(Data records)
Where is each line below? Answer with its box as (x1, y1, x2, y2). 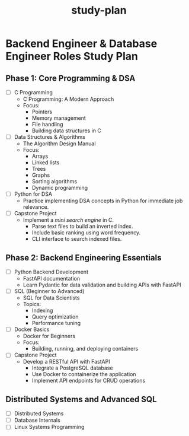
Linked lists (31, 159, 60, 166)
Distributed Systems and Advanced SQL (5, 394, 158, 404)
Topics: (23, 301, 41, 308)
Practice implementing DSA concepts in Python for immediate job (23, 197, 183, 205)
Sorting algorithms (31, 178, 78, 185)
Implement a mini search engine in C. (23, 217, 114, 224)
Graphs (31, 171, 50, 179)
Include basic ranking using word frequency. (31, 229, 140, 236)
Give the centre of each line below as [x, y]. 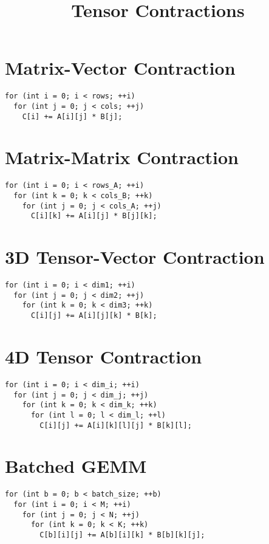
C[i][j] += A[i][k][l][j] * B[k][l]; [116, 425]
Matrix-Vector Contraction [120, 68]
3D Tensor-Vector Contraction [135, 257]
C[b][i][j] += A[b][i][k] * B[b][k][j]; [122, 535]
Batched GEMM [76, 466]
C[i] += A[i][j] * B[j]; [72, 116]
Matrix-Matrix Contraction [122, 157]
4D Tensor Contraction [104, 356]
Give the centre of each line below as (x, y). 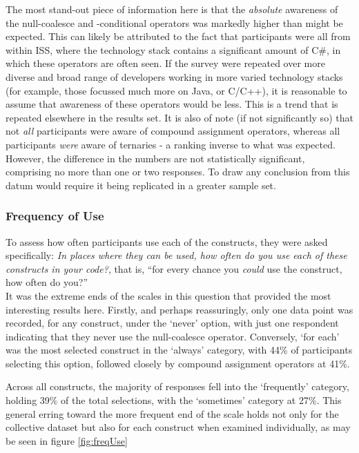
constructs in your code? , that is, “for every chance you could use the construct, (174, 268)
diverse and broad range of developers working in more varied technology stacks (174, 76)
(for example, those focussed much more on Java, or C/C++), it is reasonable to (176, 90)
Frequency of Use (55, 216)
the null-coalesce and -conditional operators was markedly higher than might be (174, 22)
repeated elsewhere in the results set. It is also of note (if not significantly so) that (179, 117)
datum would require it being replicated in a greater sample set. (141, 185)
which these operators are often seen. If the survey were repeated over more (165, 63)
==
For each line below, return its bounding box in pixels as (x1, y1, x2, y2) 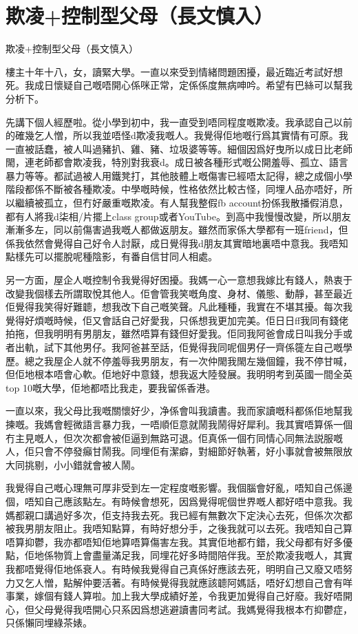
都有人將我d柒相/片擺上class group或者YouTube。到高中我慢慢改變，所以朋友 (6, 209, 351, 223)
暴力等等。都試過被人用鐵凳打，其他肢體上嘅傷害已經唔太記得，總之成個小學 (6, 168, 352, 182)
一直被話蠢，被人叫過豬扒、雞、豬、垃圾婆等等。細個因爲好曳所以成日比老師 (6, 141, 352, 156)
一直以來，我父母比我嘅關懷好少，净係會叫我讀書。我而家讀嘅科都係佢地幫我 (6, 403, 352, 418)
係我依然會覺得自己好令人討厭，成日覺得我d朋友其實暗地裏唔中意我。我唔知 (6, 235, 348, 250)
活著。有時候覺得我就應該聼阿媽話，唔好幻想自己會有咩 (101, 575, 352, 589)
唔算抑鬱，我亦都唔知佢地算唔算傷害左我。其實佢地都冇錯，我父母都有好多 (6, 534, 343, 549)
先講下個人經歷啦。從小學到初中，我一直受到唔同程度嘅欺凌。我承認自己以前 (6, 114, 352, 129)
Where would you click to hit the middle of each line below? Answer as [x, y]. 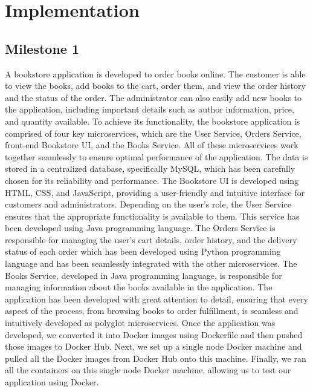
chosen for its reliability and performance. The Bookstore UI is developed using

Work to be completed - In the entries above, find each line that includes the string "Matrix" and copy it.

Expected answer -
Matrix-Vector Contraction [120, 68]
Matrix-Matrix Contraction [122, 157]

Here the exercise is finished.